Existence of solutions to Hamilton systems for the curl–curl operator with subcritical nonlinearities

This paper is concerned with the following Hamilton system for the curl–curl operator

$$\begin{aligned} {\left\{ \begin{array}{ll} \nabla \times (\nabla \times U_1)=f_2(x,U_2) \quad & \hbox {in}\;\Omega , \\ \nabla \times (\nabla \times U_2)=f_1(x,U_1) \quad & \hbox {in}\;\Omega , \\ \nu \times U_1=\nu \times U_2=0 \ \ & \hbox {on}\;\partial \Omega \end{array}\right. } \end{aligned}$$

in a simply connected bounded Lipschitz domain \(\Omega \subset {\mathbb {R}}^3\) with connected boundary, where \(\nabla \times \) denotes the curl operator in \({\mathbb {R}}^3\) and \(\nu :\partial \Omega \rightarrow {\mathbb {R}}^3\) is the exterior normal.

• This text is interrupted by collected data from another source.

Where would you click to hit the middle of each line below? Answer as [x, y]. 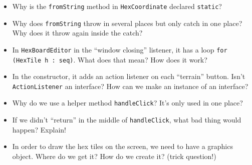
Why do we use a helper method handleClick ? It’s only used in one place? [128, 103]
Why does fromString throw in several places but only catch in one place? [127, 23]
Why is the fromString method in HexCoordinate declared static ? [117, 6]
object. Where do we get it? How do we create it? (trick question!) [114, 156]
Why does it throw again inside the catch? [77, 33]
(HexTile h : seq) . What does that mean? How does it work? [110, 59]
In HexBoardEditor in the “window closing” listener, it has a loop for [120, 49]
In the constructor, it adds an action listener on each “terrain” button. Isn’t [129, 76]
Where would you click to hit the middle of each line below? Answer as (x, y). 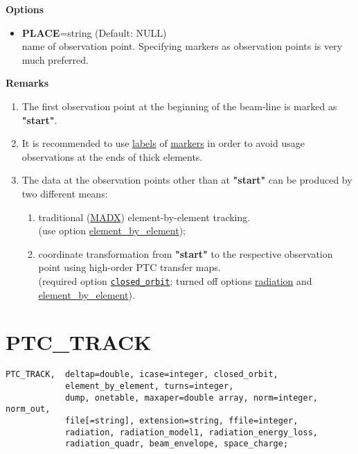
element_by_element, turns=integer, (149, 386)
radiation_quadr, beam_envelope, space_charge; (177, 444)
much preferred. (55, 59)
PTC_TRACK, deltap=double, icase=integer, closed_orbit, (142, 375)
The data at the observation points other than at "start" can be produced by (187, 180)
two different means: (65, 193)
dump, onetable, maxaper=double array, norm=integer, (191, 398)
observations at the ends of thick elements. (112, 156)
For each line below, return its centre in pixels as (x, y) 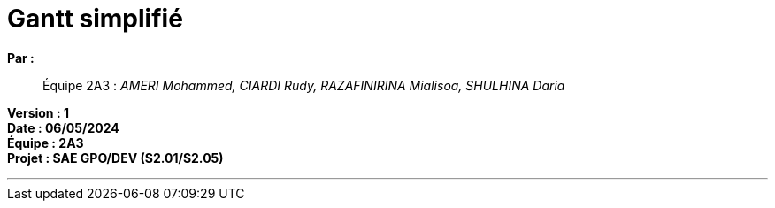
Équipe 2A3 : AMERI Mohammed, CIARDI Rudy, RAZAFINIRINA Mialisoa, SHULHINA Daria (304, 85)
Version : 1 (38, 112)
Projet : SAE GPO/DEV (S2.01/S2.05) (115, 158)
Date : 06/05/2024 (63, 127)
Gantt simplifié (95, 19)
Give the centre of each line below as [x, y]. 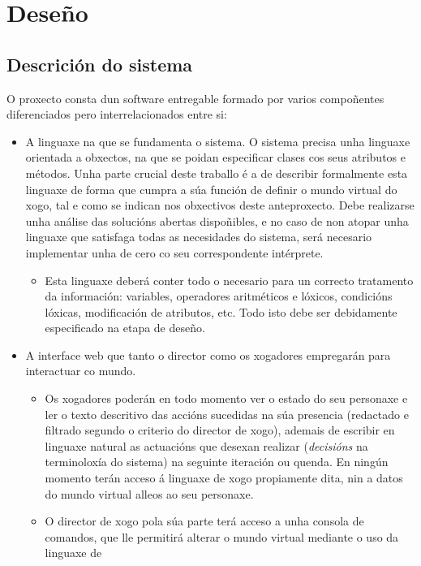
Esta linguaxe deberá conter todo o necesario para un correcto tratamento [229, 280]
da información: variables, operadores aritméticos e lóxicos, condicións [219, 296]
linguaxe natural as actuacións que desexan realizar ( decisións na [206, 445]
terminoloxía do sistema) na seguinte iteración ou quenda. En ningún [217, 462]
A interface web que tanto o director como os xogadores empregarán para [208, 354]
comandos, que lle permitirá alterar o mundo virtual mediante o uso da [222, 536]
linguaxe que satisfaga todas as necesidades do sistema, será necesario [199, 237]
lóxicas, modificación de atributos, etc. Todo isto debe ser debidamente [221, 311]
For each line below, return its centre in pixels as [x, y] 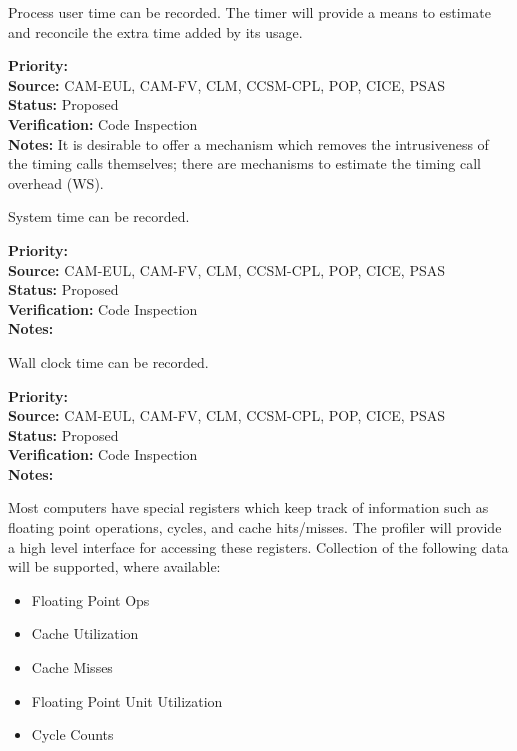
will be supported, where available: [114, 566]
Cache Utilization [85, 633]
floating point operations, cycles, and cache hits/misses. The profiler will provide [255, 527]
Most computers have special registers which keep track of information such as [248, 507]
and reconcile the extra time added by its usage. [155, 31]
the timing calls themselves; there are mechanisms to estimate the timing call [244, 163]
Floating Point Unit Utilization [127, 700]
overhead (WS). [56, 182]
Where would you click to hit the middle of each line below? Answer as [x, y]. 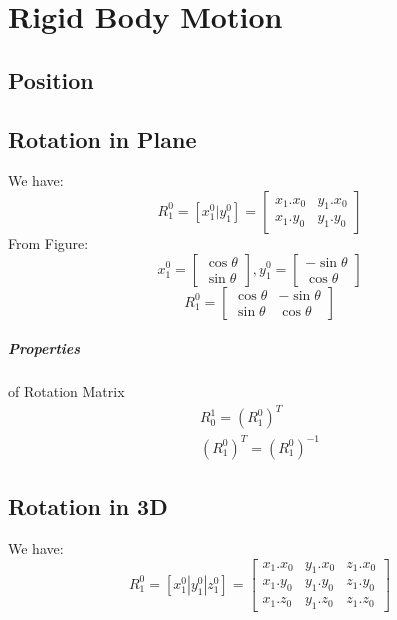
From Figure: [48, 242]
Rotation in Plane [102, 138]
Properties [44, 348]
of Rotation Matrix [66, 391]
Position [51, 79]
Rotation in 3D [88, 506]
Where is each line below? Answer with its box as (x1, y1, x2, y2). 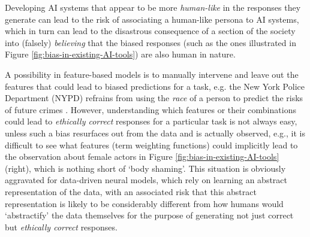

By using some variational approaches inspired by Szulkin and Weth (J Funct Anal 257(12):3802–3822, 2009) and Bartsch and Mederski (Arch Ration Mech Anal 215(1):283–306, 2015), we show that there exists a ground state solution for the above system if \(f_1\) and \(f_2\) are both subcritical and satisfy some other growth conditions and convexity conditions. Furthermore, if the nonlinearities are both even, we establish the existence of infinitely many solutions. Finally, we prove the existence of two types of cylindrically symmetric solutions under some symmetry conditions on the domain and the nonlinearities.